Presidente do Partido Liberal rebate Carlos Feijó
OPINIÃO
LUÍS DE CASTRO/ Presidente do Partido Liberal.
Ouvi, com profunda preocupação, a entrevista do Sr. Carlos Feijó sobre o estado do nosso sistema de ensino.
Concordo com o diagnóstico de que o sistema educacional angolano está em crise. Mas não consigo ignorar uma questão fundamental: que legitimidade política e moral tem quem hoje critica o sistema sem antes fazer uma profunda introspecção sobre a sua própria responsabilidade na construção do país que temos?
Estamos a falar de alguém que foi Ministro de Estado, Chefe da Casa Civil do Presidente da República e membro da estrutura dirigente do partido que sustenta o Governo. Portanto, antes de apontar o dedo ao sistema, seria intelectualmente honesto perguntar: qual foi a nossa responsabilidade na construção deste sistema?
É PRECISO FAZER MEA CULPA.
Também me chamou a atenção alguma confusão entre o método socrático e o aristotélico. Sócrates ensinava sobretudo através do questionamento e do diálogo; Aristóteles procurava sistematizar o conhecimento através da observação, da lógica e da demonstração.
Há muito que defendo uma educação baseada naquilo que chamo de CHAVE DA VIDA:
C — Conhecimento
H — Habilidades
A — Atitudes
V — Valores
E — Ética
E é justamente na Ética que está uma das maiores crises de Angola.
Podemos construir universidades, formar doutores e multiplicar licenciados. Mas, se não formarmos homens e mulheres com carácter, sentido de responsabilidade, respeito pela coisa pública e compromisso com a verdade, continuaremos a produzir quadros tecnicamente preparados para reproduzir os mesmos vícios.
E HÁ UMA PERGUNTA QUE NÃO PODE SER EVITADA.

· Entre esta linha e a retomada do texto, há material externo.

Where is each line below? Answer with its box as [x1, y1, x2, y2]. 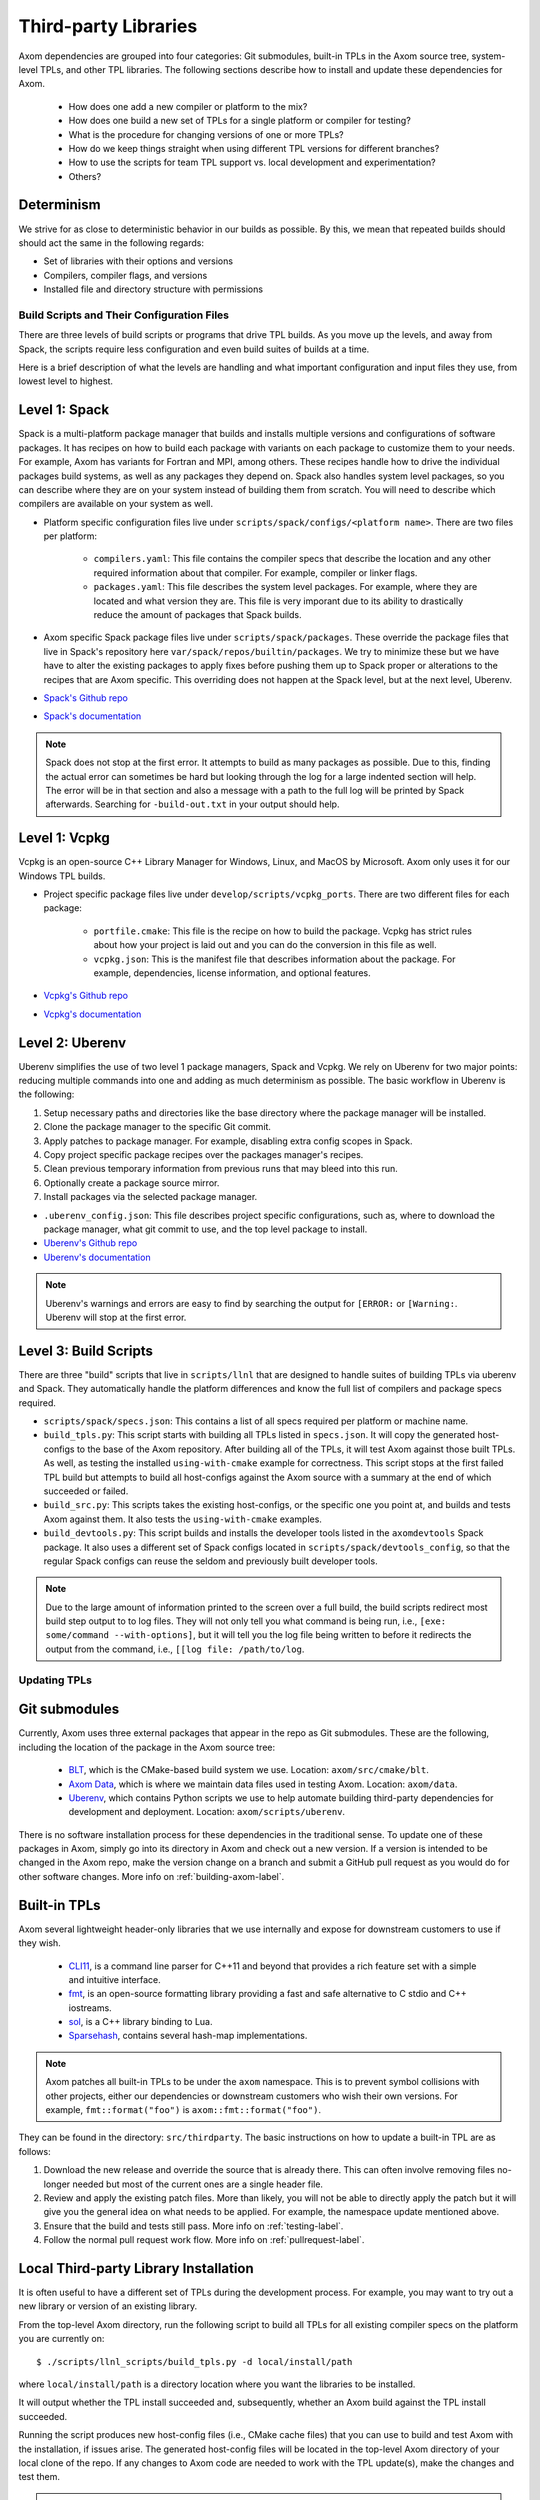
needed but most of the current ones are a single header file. [72, 2178, 324, 2190]
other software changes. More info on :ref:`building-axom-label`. [18, 1870, 285, 1882]
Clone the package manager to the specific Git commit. [43, 1121, 272, 1133]
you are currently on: [18, 2333, 105, 2345]
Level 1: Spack [18, 401, 110, 419]
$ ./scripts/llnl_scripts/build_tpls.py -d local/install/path [36, 2356, 353, 2367]
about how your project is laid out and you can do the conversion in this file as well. [93, 939, 437, 951]
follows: [18, 2145, 51, 2157]

Num debate sobre a Constituição de 2010, ouvi o Sr. Carlos Feijó relatar, com aparente orgulho, que José Eduardo dos Santos lhe terá dito, juntamente com o Dr. Bornito de Sousa, que aquela Constituição não seria para ele, mas para o seu sucessor.
A MINHA PERGUNTA É SIMPLES:
Se um engenheiro percebeu que havia uma concentração excessiva de poderes no Presidente da República, como é que os juristas que participaram na elaboração daquele texto constitucional avançaram mesmo assim? E por que razão alguém se sentiria orgulhoso de contar esse episódio?
ESTA NÃO É APENAS UMA QUESTÃO CONSTITUCIONAL.
É uma questão de responsabilidade intelectual, política e, sobretudo, ética.
Por isso, quando falamos em reformar o sistema de ensino, não devemos apenas mudar currículos. Precisamos de formar uma nova geração com conhecimento, competência, valores e ética.
E talvez seja necessário começar por nós próprios.
Porque quem pretende reformar a educação de Angola também deve ter a coragem de ser examinado pela história.
A mudança que Angola precisa não é apenas de novos conteúdos. É de uma nova cultura.